Member of the 17th Parliament for Istanbul
- In office 6 November 1983 – 29 November 1987

Member of the 18th Parliament for Istanbul
- In office 29 November 1987 – 20 October 1991

Member of the 19th Parliament for Istanbul
- In office 6 November 1991 – 24 December 1995

Personal details
- Born: Leyla Yeniay 1926 Beşiktaş, Istanbul, Turkey
- Died: 19 May 2002 (aged 75–76) Bodrum, Muğla, Turkey
- Party: Motherland Party ANAP
- Children: 2
- Occupation: Politician

= Leyla Yeniay Köseoğlu =

Turkish politician

Leyla Yeniay Köseoğlu (evlilik öncesi Oğan, 1926 – 19 May 2002) was a Turkish politician. She served three terms in the parliament.

== Politician career ==
She co-founded Motherland Party (Anavatan Partisi, ANAP) in 1983, when political parties were allowed after the junta of the 1980 coup d'état banned all parties.

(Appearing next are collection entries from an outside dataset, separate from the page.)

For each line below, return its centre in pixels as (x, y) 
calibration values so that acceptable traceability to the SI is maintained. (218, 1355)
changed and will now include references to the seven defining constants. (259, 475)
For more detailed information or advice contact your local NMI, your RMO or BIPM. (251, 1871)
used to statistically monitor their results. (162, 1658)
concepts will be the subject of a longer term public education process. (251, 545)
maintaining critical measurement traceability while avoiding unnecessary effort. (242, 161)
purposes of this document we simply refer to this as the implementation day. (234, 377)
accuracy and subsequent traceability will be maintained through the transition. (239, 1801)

She ran for the Deputy of Istanbul in the 1983 general election, and entered the Grand National Assembly of Turkey. She served in the 17th Parliament until 1987. She continued her political career in the 1987 general election and served in the 18th Parliament. In 1991, she took part at the general election and served the last time in the parliament until 1995.

== Personal life ==
Leyla Yeniay was born to Abdil Oğan and Afife in Beşiktaş district of Istanbul, Turkey in 1926. Her grandfather Hacı Bekir Efendi, originated from Akşekir, was the Deputy of Konya in the first and second term of the First Parliament in the 1920s. She completed her education at Arnavutkoey American High School for Girls in Istanbul.

She worked as a merchant and exporter.

She gave birth to two sons, AHmet and Mustafa Köseoğlu.

In 1999, she was sentenced to one year, three months imprisonment and 4.5 million Turkish lira (around 9 US$) fine for breaking the Forest Law by cutting down trees as the chair of a house building cooperative. The imprisonment was postponed.

LeylaYeniay Köseoğlu died from heart attack in Bodrum, Muğla on 19 May 2002. Her body was transferred to Istanbul and was buried in the family grave at Edirnekapı Martyr's Cemetery following the religious service held at Şişli Mosque two days later.